Cybersecurity teams invest millions in secure email gateways, SPF, DKIM, DMARC, and threat intelligence feeds – yet phishing emails still land directly in the inboxes of finance departments, executives, and internal decision-makers. The reason is often not a missing security stack, but the fact that attackers no longer rely on suspicious servers in obscure regions. Instead, they operate through trusted cloud infrastructure itself.
Recent analysis from Kaspersky shows a significant rise in phishing campaigns delivered through Amazon’s Simple Email Service (SES). Amazon SES is a legitimate email platform widely used by enterprises, SaaS providers, and automated business communication systems. That very trust is exactly what makes it attractive to attackers.
The entry point is often surprisingly simple: exposed AWS IAM access keys. These credentials are frequently found in public GitHub repositories, open .ENV files, Docker images, backups, or misconfigured S3 buckets. Using automated tools like TruffleHog, threat actors scan for these leaked secrets, validate permissions, and then hijack legitimate email sending capabilities through compromised AWS accounts.
The result is highly convincing phishing emails that pass SPF, DKIM, and DMARC authentication checks. Fake DocuSign notifications, manipulated invoices, and full business email compromise scenarios become far more believable than traditional spam campaigns. The risk increases significantly when attackers fabricate complete email threads and specifically target finance teams, procurement departments, or C-level executives.
The deeper problem lies in how many security strategies still depend on blocking suspicious sources. But what happens when the source itself is Amazon? IP blocking becomes nearly impossible without disrupting legitimate business communication at the same time.
Amazon SES is only one example of a much larger shift.

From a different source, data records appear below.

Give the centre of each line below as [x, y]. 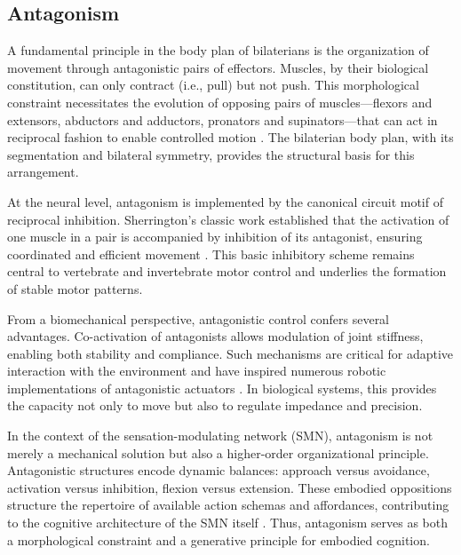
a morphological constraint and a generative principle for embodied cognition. [219, 539]
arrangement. [43, 172]
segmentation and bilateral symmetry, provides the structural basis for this [211, 154]
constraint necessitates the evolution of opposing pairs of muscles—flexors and [220, 102]
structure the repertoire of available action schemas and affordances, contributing [228, 505]
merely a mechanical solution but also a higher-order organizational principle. [218, 452]
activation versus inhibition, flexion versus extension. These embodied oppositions [230, 487]
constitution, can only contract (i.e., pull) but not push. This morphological [213, 85]
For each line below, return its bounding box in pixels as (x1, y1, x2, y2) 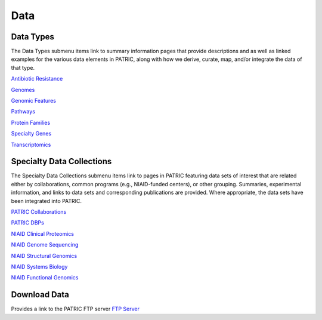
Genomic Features (11, 97, 57, 104)
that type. (11, 64, 35, 71)
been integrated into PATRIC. (11, 197, 82, 204)
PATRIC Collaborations (11, 208, 67, 216)
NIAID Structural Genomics (11, 252, 78, 259)
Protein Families (11, 119, 51, 126)
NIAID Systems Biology (11, 263, 68, 270)
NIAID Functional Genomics (11, 274, 79, 281)
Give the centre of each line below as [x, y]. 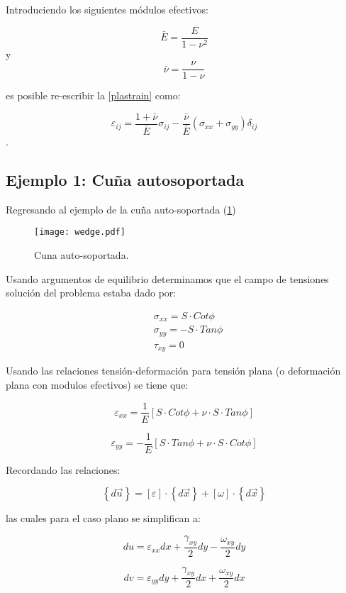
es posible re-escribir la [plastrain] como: [93, 95]
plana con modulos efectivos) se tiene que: [97, 384]
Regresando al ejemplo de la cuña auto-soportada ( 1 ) [121, 209]
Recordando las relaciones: [63, 469]
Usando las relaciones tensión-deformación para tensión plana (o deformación [173, 371]
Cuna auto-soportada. [82, 255]
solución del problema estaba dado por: [91, 293]
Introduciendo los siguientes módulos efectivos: [107, 9]
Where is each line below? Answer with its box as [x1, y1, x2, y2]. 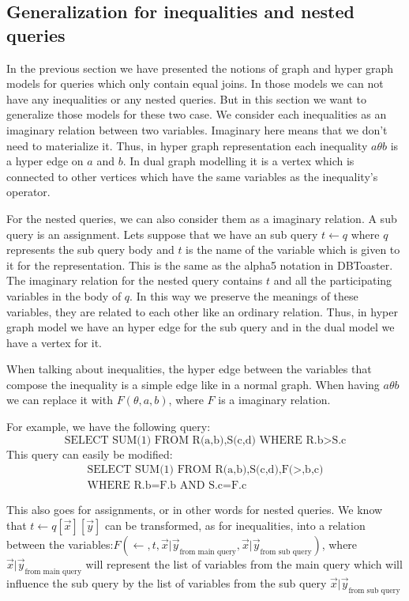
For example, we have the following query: [6, 418, 211, 435]
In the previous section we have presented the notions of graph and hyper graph [6, 59, 394, 76]
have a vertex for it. [6, 334, 103, 350]
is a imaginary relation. [218, 391, 331, 408]
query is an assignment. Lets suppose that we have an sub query [6, 225, 318, 242]
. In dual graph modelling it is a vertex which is [122, 153, 355, 169]
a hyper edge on [6, 153, 84, 169]
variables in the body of [6, 287, 122, 304]
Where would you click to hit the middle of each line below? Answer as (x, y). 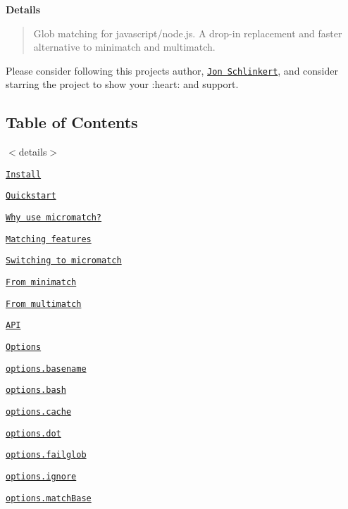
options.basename (46, 369)
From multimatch (44, 304)
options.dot (33, 433)
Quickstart (31, 196)
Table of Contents (72, 122)
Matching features (49, 239)
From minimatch (41, 283)
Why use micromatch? (54, 218)
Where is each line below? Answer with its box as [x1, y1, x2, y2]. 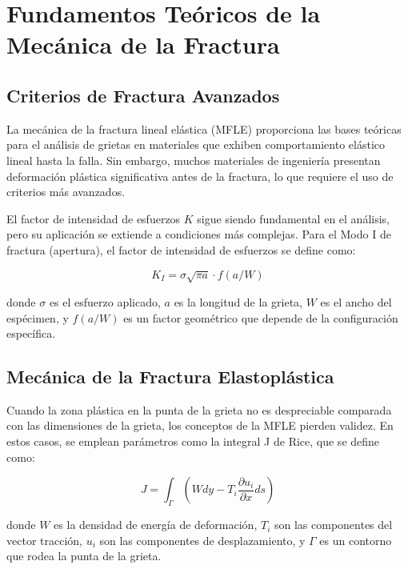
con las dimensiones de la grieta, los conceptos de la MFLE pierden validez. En [6, 417, 394, 434]
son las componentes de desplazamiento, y [99, 531, 306, 548]
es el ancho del [320, 293, 392, 310]
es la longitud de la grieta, [174, 293, 302, 310]
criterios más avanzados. [6, 183, 126, 200]
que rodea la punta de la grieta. [6, 547, 162, 564]
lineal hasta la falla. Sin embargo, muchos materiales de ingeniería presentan [6, 151, 381, 168]
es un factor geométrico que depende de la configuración [123, 309, 398, 326]
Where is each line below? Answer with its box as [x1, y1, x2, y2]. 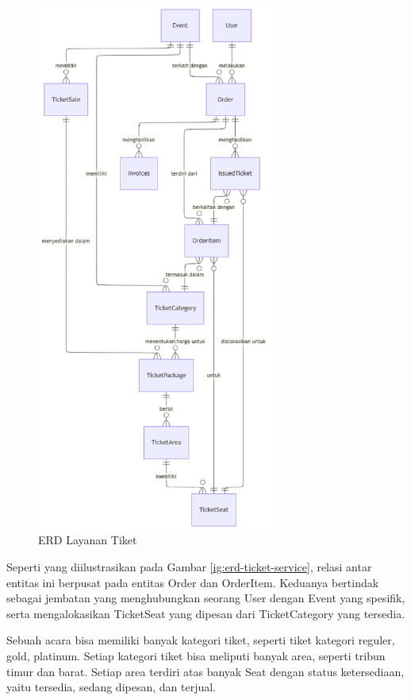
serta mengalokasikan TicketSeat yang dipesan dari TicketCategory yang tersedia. [6, 605, 405, 621]
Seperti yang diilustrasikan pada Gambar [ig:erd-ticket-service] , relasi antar [6, 559, 372, 575]
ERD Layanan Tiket [38, 532, 137, 548]
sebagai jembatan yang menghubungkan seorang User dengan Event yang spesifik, [6, 590, 405, 606]
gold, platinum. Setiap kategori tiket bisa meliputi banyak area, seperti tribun [6, 647, 386, 663]
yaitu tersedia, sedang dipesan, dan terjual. [6, 679, 217, 695]
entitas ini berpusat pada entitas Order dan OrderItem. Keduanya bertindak [6, 574, 379, 590]
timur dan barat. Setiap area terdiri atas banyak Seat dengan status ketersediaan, [6, 663, 405, 679]
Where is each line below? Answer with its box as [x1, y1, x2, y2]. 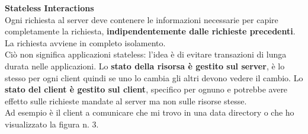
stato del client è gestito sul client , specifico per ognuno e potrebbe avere [5, 83, 288, 95]
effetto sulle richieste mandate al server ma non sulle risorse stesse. [5, 94, 247, 107]
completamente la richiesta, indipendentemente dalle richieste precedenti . [5, 25, 296, 37]
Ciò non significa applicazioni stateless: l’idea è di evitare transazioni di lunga [5, 48, 287, 60]
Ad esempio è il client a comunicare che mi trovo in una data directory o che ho [5, 106, 294, 119]
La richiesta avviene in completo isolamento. [5, 36, 166, 49]
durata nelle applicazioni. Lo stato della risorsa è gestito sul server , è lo [5, 59, 285, 72]
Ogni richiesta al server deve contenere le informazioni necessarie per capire [5, 13, 278, 25]
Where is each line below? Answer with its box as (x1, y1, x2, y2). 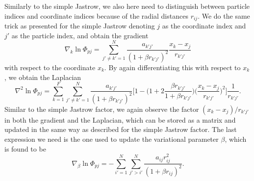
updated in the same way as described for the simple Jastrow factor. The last (4, 124, 237, 134)
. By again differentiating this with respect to (104, 62, 241, 72)
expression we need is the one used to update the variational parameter (4, 134, 219, 144)
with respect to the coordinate (4, 62, 96, 72)
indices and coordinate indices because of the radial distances (4, 10, 188, 21)
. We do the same (198, 10, 250, 21)
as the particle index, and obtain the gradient (11, 30, 149, 40)
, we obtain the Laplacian (4, 72, 81, 82)
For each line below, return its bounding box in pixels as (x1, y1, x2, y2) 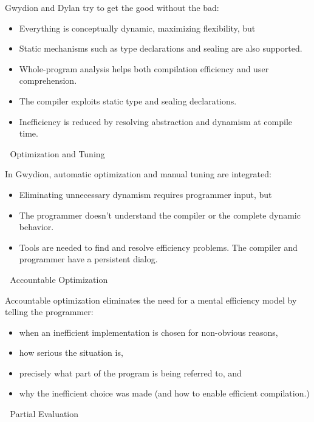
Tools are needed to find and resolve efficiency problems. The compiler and (19, 240, 298, 253)
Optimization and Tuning (10, 147, 105, 160)
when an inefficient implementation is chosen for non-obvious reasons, (19, 325, 278, 338)
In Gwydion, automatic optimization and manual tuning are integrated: (5, 168, 271, 180)
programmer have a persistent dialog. (19, 253, 158, 265)
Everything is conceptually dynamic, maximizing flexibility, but (19, 21, 256, 34)
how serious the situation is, (19, 346, 123, 359)
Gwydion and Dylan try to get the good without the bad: (5, 1, 219, 13)
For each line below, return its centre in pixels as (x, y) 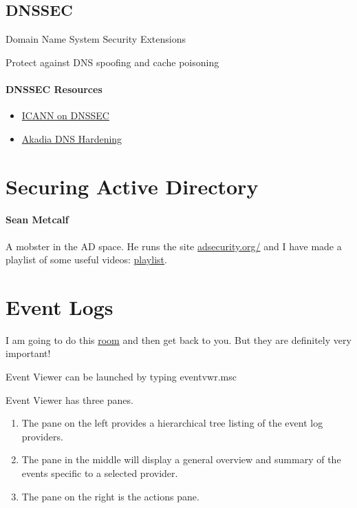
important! (28, 353)
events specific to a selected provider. (100, 473)
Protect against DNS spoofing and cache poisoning (112, 62)
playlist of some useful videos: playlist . (86, 260)
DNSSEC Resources (54, 89)
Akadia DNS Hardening (72, 138)
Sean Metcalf (37, 220)
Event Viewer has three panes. (69, 399)
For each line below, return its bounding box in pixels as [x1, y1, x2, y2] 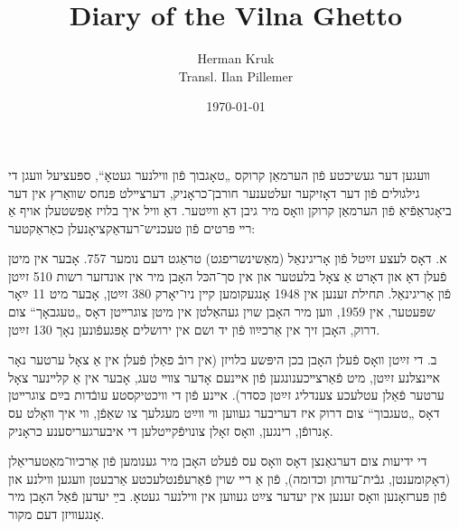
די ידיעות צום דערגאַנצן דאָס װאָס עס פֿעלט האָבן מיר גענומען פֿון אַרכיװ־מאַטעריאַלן [8, 451, 427, 470]
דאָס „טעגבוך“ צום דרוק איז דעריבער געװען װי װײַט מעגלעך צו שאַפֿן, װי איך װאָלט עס [8, 403, 440, 422]
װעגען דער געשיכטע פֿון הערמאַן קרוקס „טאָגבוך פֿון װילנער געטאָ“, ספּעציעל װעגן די [8, 165, 430, 184]
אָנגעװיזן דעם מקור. [8, 505, 105, 523]
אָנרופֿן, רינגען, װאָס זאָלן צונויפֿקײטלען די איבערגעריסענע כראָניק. [8, 420, 333, 439]
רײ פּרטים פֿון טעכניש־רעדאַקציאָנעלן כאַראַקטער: [8, 218, 256, 237]
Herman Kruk [197, 49, 275, 68]
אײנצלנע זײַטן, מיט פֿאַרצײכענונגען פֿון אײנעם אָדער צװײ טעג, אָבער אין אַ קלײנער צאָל [8, 367, 440, 386]
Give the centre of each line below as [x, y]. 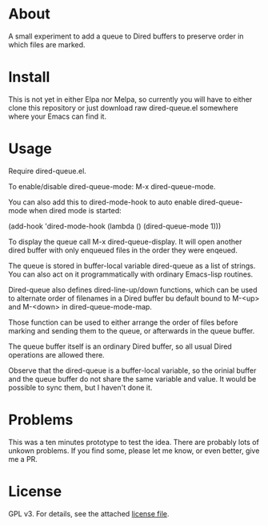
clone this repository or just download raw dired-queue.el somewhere [123, 107]
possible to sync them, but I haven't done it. [80, 387]
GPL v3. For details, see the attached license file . [89, 513]
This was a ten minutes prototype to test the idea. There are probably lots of [134, 442]
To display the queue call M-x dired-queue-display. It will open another [125, 241]
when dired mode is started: [75, 210]
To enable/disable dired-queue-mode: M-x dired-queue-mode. [112, 186]
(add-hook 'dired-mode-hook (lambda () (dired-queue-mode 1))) [115, 226]
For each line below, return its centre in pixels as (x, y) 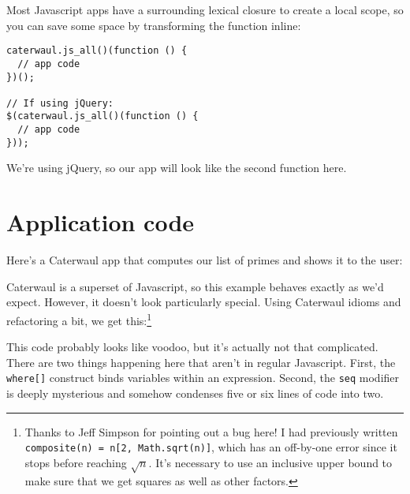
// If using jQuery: (60, 103)
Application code (101, 222)
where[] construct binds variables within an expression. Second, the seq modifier (203, 378)
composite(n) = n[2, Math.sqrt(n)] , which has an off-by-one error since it (211, 447)
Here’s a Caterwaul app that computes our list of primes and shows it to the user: (205, 260)
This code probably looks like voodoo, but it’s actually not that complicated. (192, 347)
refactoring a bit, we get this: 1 (79, 319)
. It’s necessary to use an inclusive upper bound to (270, 462)
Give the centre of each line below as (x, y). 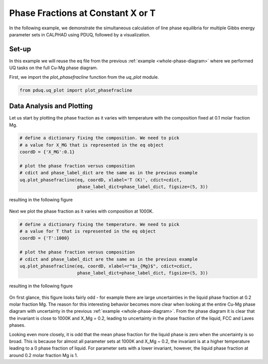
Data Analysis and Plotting (51, 106)
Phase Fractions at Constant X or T (82, 13)
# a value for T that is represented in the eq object (88, 231)
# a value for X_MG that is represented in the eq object (92, 145)
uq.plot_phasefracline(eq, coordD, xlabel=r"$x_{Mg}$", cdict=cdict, (106, 266)
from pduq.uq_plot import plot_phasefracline (76, 90)
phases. (17, 325)
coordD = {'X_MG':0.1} (47, 152)
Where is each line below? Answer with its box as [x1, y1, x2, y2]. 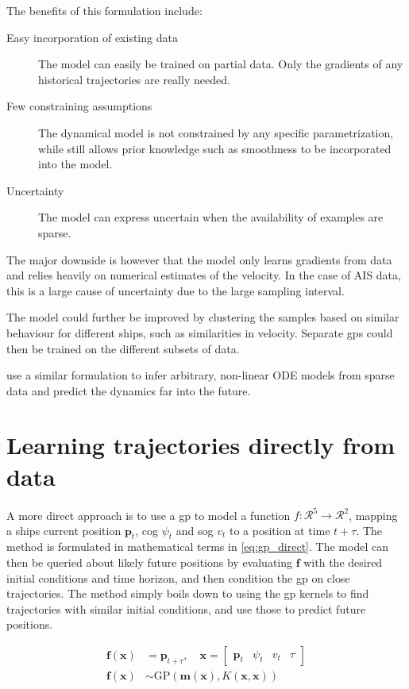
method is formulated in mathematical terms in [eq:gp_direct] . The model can [6, 538, 388, 555]
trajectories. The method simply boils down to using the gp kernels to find [6, 585, 369, 602]
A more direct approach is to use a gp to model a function [6, 506, 291, 523]
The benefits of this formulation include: [6, 2, 203, 18]
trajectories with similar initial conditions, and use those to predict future [6, 600, 366, 617]
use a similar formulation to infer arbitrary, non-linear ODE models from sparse [6, 367, 395, 383]
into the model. [38, 156, 113, 172]
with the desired [303, 554, 383, 571]
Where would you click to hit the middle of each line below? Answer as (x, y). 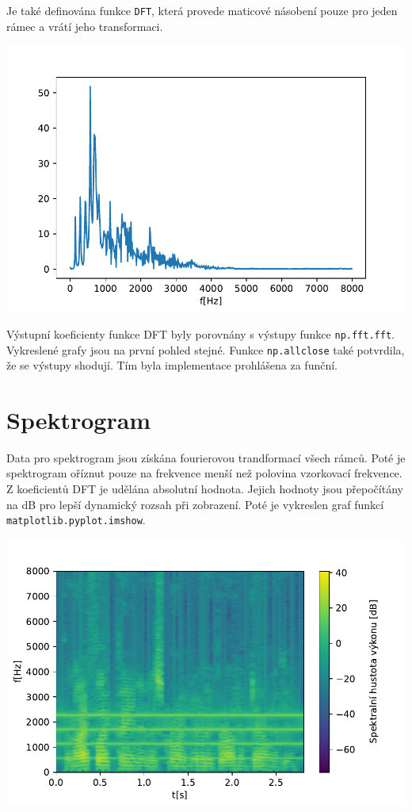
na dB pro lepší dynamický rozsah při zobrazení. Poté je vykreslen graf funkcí (195, 504)
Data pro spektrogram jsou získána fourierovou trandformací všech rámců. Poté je (206, 457)
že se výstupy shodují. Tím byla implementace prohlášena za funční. (172, 365)
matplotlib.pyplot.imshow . (76, 520)
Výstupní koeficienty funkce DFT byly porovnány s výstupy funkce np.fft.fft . (200, 333)
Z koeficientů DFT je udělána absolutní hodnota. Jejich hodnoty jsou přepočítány (205, 489)
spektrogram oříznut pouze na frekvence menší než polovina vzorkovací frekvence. (204, 473)
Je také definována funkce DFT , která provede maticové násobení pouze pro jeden (202, 10)
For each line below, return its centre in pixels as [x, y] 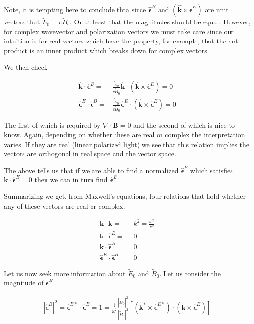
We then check [26, 67]
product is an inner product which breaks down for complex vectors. [106, 50]
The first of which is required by [52, 125]
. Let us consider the [190, 273]
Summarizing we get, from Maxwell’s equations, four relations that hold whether [125, 196]
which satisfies [211, 170]
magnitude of [24, 283]
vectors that [22, 22]
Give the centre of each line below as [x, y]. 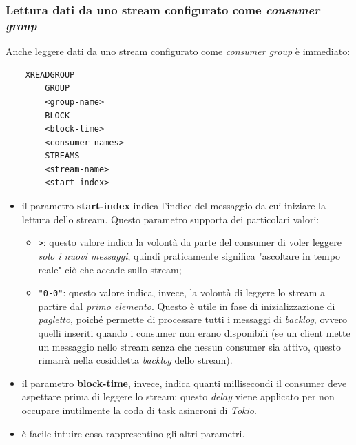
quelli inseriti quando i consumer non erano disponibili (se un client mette [194, 332]
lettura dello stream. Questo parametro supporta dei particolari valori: [170, 219]
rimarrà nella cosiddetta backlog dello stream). [135, 360]
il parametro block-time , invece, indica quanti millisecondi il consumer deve [184, 383]
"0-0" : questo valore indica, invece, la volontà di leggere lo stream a [181, 292]
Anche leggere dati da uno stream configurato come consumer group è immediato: [178, 51]
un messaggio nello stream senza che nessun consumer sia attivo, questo [189, 346]
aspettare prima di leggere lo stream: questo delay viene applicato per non [178, 396]

Attackers are deliberately moving their operations into trusted systems because trust itself has become the cheapest exploit path available. The next successful breach will often not begin with malware – it will begin with a perfect email sent from a legitimate cloud environment.
Darkgate sees the real strategic failure here: many organizations still treat security as a tooling problem, while attackers have already understood that trust itself is now the primary attack surface.